Even artists on the PC gaming side had to deal with relatively low-resolution, low-color images compared to today. “Having to work in these giant bricks of solid color and be limited to just 16 terrible colors that had been chosen for us ahead of time, from which there was no varying, was a tremendous obstacle,” says Mark Ferrari, who drew the EGA graphics for Lucasfilm games on the IBM PC such as Zak McKracken, Loom, and The Secret of Monkey Island.
But artists embraced the limitations and made timeless classics anyway. Let’s take a deeper look into what technical capabilities led to those limitations and why pixelated game art became less necessary over time.
How Video Game Graphics Work
Digital game graphics are all about pixels—how you store them, how you process them, and how you display them. More pixels-per-inch means more detail, but the more pixels you have, the more hardware power you need to drive them.
The word “pixel” originated as an abbreviation of the term “picture element,” coined by computer researchers in the 1960s. Pixels are the smallest possible part of any digital image, regardless of resolution. In modern computers, they’re usually square—but not always, depending on the aspect ratio of the display device.

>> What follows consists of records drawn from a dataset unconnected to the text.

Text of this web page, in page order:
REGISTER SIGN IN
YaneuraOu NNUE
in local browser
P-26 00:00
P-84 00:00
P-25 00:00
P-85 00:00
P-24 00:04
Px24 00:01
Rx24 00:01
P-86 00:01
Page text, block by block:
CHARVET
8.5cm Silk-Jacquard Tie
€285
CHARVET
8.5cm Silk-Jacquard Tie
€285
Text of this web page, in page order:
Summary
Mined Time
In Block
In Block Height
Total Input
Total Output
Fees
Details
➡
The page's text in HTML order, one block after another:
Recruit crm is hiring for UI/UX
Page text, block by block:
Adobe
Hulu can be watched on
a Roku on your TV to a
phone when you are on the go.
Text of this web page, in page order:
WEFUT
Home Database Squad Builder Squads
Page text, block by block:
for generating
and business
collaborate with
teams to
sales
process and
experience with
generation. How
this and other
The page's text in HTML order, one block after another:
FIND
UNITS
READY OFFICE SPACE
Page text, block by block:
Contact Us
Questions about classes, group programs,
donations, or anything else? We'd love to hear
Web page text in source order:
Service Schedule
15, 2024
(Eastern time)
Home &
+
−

In abstract terms, most video game graphics work by storing a grid of pixels (known as a bitmap) in a portion of video memory called a frame buffer. A special circuit then reads that memory and translates it into an image on the screen. The amount of detail (resolution) and the number of colors you can store in that image are directly related to how much video memory you have available in your computer or game console.
Some early console and arcade games didn’t use frame buffers. In fact, the Atari 2600 console, released in 1977, kept its costs low by using dedicated logic to generate a signal on the fly as the television scan line moved down the screen. “We were trying to be cheap, but that put the vertical in the hands of the programmers, who were a lot smarter than the hardware designers realized,” says Decuir of the 2600.

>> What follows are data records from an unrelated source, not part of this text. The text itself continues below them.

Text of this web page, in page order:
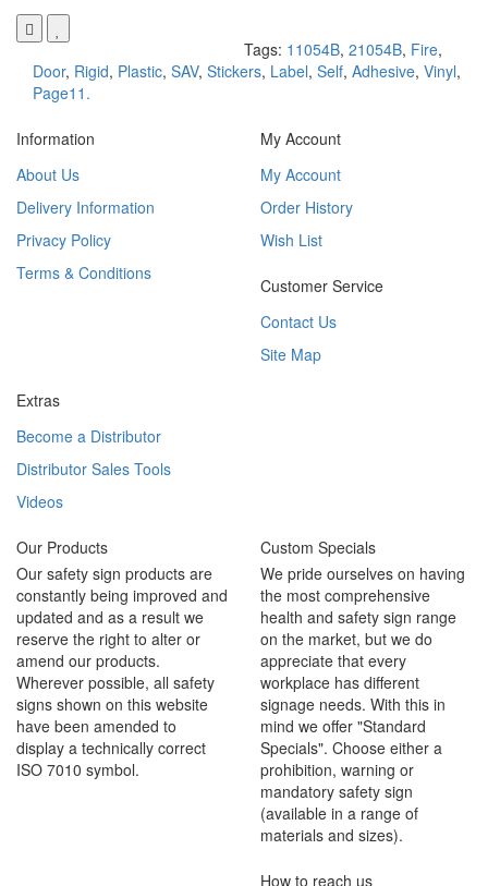
Tags: 11054B, 21054B, Fire,
Door, Rigid, Plastic, SAV, Stickers, Label, Self, Adhesive, Vinyl,
Page11.
Information
About Us
Delivery Information
Privacy Policy
Terms & Conditions
My Account
My Account
Order History
Wish List
Customer Service
Contact Us
Site Map
Extras
Become a Distributor
Distributor Sales Tools
Videos
Our Products
Our safety sign products are
constantly being improved and
updated and as a result we
reserve the right to alter or
amend our products.
Wherever possible, all safety
signs shown on this website
have been amended to
display a technically correct
ISO 7010 symbol.
Custom Specials
We pride ourselves on having
the most comprehensive
health and safety sign range
on the market, but we do
appreciate that every
workplace has different
signage needs. With this in
mind we offer "Standard
Specials". Choose either a
prohibition, warning or
mandatory safety sign
(available in a range of
materials and sizes).
How to reach us
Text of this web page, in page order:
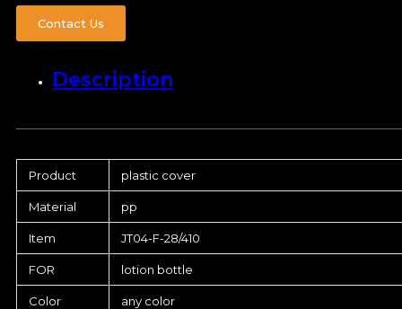
Contact Us
Description
Product plastic cover
Material pp
Item JT04-F-28/410
FOR lotion bottle
Color any color
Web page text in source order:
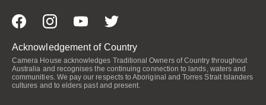
Acknowledgement of Country
Camera House acknowledges Traditional Owners of Country throughout
Australia and recognises the continuing connection to lands, waters and
communities. We pay our respects to Aboriginal and Torres Strait Islanders
cultures and to elders past and present.
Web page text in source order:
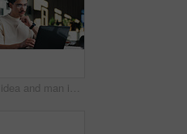
Admin, idea and man in office with laptop, public relations and career growth or development. Thinking, business person and report with consultant, tech and problem solving for PR campaign planning

In the cases of pre-frame buffer games, the graphical detail was limited by the cost of the supporting circuitry (as in Atari’s early discrete logic arcade games) or the size of the program code (as in the Atari 2600).
Exponential Changes in Memory and Resolution
The scale of improvement in the technical capabilities of computers and game consoles has been exponential over the past 50 years, which means that the cost of digital memory and computing power has decreased at a rate that defies common sense.
That’s because improving chip fabrication technologies has allowed manufacturers to cram exponentially more transistors into a given area on a piece of silicon, allowing for dramatic increases in memory, CPU speed, and graphics chip complexity.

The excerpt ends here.